Acceptance criteria:
- Default CI remains fake-provider only.
- Opt-in real test can produce a completed transcript for `test-audio/jfk.wav`.
- Real test asserts non-empty text and path-safe public outputs.
- Auto-download disabled path fails with a sanitized model-unavailable error.
Testing focus:
- Real local provider transcription with `jfk.wav`.
- Optional diarization only if model/runtime availability makes it practical.
- Auto-download enabled/disabled behavior.
- No path leakage from real failures.
Commit guidance:
- Commit gated integration tests separately from runtime implementation fixes.
## EWI-Sprint 9: Hardening, Cleanup
Goal: audit the full implementation for correctness, performance, privacy, and maintainability.
Tasks:
- Run the full backend test/vet baseline.
- Run focused race/concurrency tests for queue claiming if practical.
- Run opt-in `jfk.wav` real engine smoke.
- Audit public API responses and events for path/token leakage.
- Audit handler packages for business logic that should move behind services.
- Audit repository terminal updates for transaction boundaries.
- Audit worker shutdown and cancellation behavior.
- Remove dead code, obsolete TODOs, and stale docs from earlier sprints.
- Update `devnotes/engine-worker-sprint-tracker.md` with final verification results.
Acceptance criteria:
- Full fake-provider test suite passes.
- Real `jfk.wav` smoke passes or has a documented external dependency blocker.
- No known path leaks in API, events, logs endpoint, or tests.
- Queue restart recovery is covered.
- Commit history is organized by sprint and behavior.
Testing focus:
- Full package tests and vet.
- API regression tests.
- Queue concurrency/recovery tests.
- Transcript compatibility tests.
- Real engine smoke.
Commit guidance:
- Commit hardening fixes in narrow patches.
- Final commit should be docs/tracker updates only.
## Minimum Test Coverage Set
The target is not 100% coverage. The minimum set must cover the highest-risk paths:
- Config parse defaults and invalid values.
- Provider request/result mapping and sanitized errors.
- Queue enqueue, claim, lease renew, recovery, cancel queued, cancel running, and no duplicate claim.
- Orchestrator success, provider failure, cancellation, canonical JSON, words absent, and diarization merge.
- API create/submit/retry/cancel/transcript/events/executions/logs/models hot paths.

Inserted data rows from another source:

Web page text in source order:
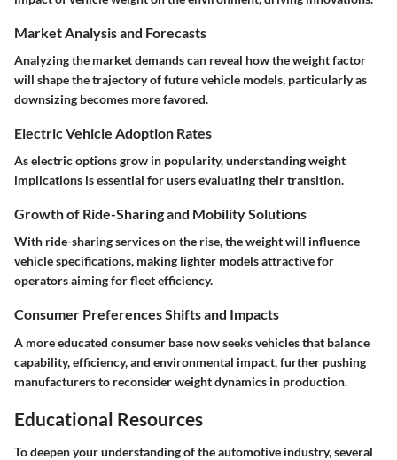
Market Analysis and Forecasts
Analyzing the market demands can reveal how the weight factor
will shape the trajectory of future vehicle models, particularly as
downsizing becomes more favored.
Electric Vehicle Adoption Rates
As electric options grow in popularity, understanding weight
implications is essential for users evaluating their transition.
Growth of Ride-Sharing and Mobility Solutions
With ride-sharing services on the rise, the weight will influence
vehicle specifications, making lighter models attractive for
operators aiming for fleet efficiency.
Consumer Preferences Shifts and Impacts
A more educated consumer base now seeks vehicles that balance
capability, efficiency, and environmental impact, further pushing
manufacturers to reconsider weight dynamics in production.
Educational Resources
To deepen your understanding of the automotive industry, several

- Security/path-leak regression for API responses, events, logs, and provider errors.
- Gated real engine transcription using `test-audio/jfk.wav`.
## Completion Definition
This sprint run is complete when:
- Fresh install starts without Python environment setup.

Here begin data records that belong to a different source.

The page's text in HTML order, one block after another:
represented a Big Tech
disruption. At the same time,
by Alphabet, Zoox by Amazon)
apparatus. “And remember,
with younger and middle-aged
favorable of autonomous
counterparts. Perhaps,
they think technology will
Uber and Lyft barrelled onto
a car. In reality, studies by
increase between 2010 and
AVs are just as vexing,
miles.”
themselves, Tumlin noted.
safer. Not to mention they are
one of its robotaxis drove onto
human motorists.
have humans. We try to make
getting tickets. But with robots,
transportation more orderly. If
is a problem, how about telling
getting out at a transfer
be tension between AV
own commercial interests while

- Missing models download automatically on first job when enabled.
- A transcription moves from queued to processing to completed or failed.

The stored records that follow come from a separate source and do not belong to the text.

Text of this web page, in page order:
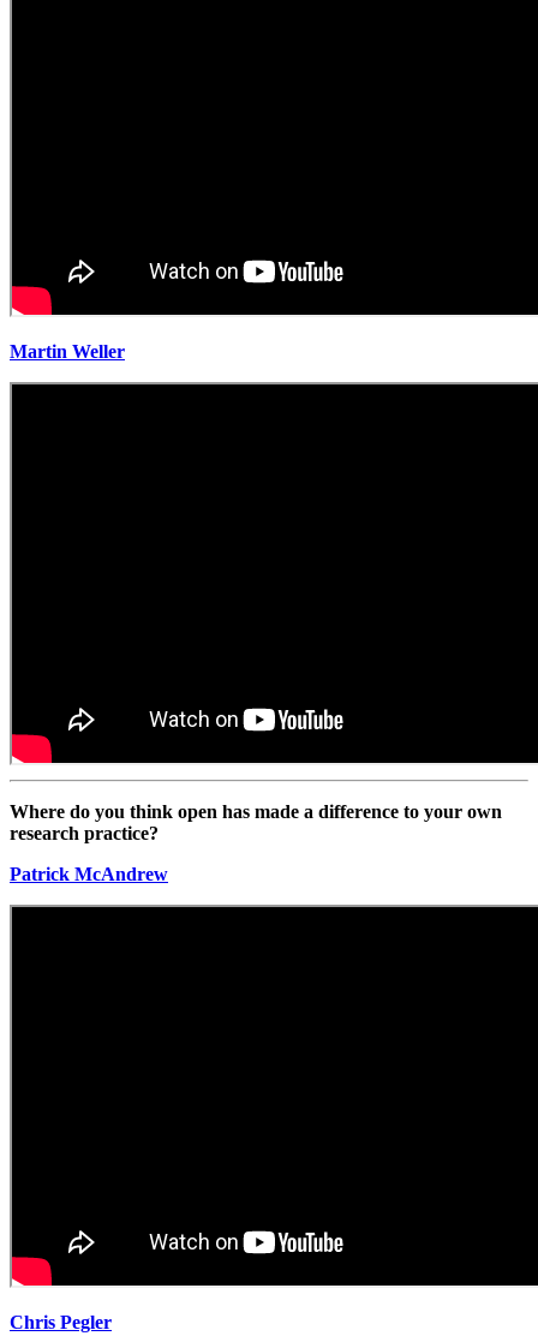
Martin Weller
Where do you think open has made a difference to your own
research practice?
Patrick McAndrew
Chris Pegler

- Completed transcripts include text, segments, and word timestamps when available.
- Missing word timestamps are represented as `words: []`.
- Diarization assigns public-safe speaker labels when requested and available.
- Events report progress and terminal states.
- Executions and logs endpoints are implemented and sanitized.
- Queue state survives restart and recovers orphaned processing jobs.
- Legacy Python adapter bootstrap is gone from server startup.
- Real `jfk.wav` smoke has been run or blocked by a documented external dependency.